Ok that’s kind of boring. Wind data is pretty interesting. Let’s look at some ways to plot it:

startDate = as.POSIXct(ymd(20100501))
endDate = as.POSIXct(ymd(20110430))

windWhl = ggplot(wxAll %>% filter( (record == "wSpd" | record == "wSpdMax") &
                                     stn == "whl" &
                                     datetime > startDate &
                                     datetime < endDate )) +
  geom_point(aes(x=datetime, y=value, col=record), size=0.4, alpha=0.3) + 
  scale_color_manual(name="hourly", labels=c("avg", "max"), values=alpha(c("blue","red"), .2)) +
  xlab("time") +
  ylab("Wind speed in m/s") +
  ggtitle("Wheeler Low Elevation Wind Speed Long Term")

windWhl

Wind direction changes a lot, and it’s hard to visualize on cartesian coordinates.

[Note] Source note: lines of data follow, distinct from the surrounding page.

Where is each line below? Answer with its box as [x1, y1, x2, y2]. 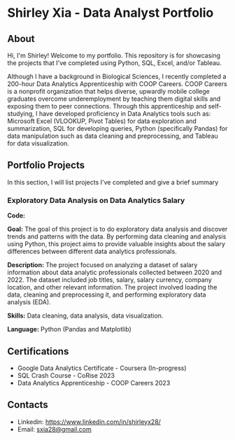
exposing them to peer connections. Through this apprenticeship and [7, 102, 207, 110]
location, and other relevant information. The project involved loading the [7, 283, 218, 292]
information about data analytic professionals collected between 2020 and [7, 268, 222, 277]
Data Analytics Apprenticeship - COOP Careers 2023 [17, 378, 171, 387]
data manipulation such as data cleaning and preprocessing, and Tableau [7, 132, 218, 140]
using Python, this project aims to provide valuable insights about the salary [7, 240, 226, 248]
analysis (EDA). [7, 298, 51, 306]
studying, [7, 110, 35, 118]

One way to look at it for a given time period is as a wind rose on polar coordinates. In this case the wind direction is angle, and the magnitude is the wind speed. We can do a scatter plot on such coordinates. The downside is that it contains no information about the sequence of the measurements. To do this, I do need to transform the data into a wide dataframe

startDate = as.POSIXct(ymd(20100501))
endDate = as.POSIXct(ymd(20110430))


wind = wxAll %>% 
  filter(type == 1) %>% 
  filter( record %in% c("wSpd", "wSpdMax", "wDir") ) %>%
  spread(record, value)

polarWindWhl = ggplot(wind %>% filter( stn == "whl" & 
                                         datetime > startDate & 
                                         datetime < endDate )) +
  geom_point(aes(x=wDir, y=wSpdMax), color="red", alpha=0.1, shape=16) +
  geom_point(aes(x=wDir, y=wSpd), color="blue", alpha=0.1, shape=16) +
  coord_polar() +
  scale_x_continuous(labels = c("N","NE","E","SE","S","SW","W","NW"),
                     breaks = c(0, 45, 90, 135, 180, 225, 270, 315)) +
  scale_y_continuous(name="m/s", breaks=c(0,5,10,15,20,25,30),limits=c(0,20)) +
  ylim(0,18) +
  ylab("") + 
  xlab("blue: hly avg | red: hly max") +
  ggtitle("Scatterplot of wind speed vs. direction for AY 2010/11")
## Scale for 'y' is already present. Adding another scale for 'y', which
## will replace the existing scale.
polarWindWhl
## Warning: Removed 36 rows containing missing values (geom_point).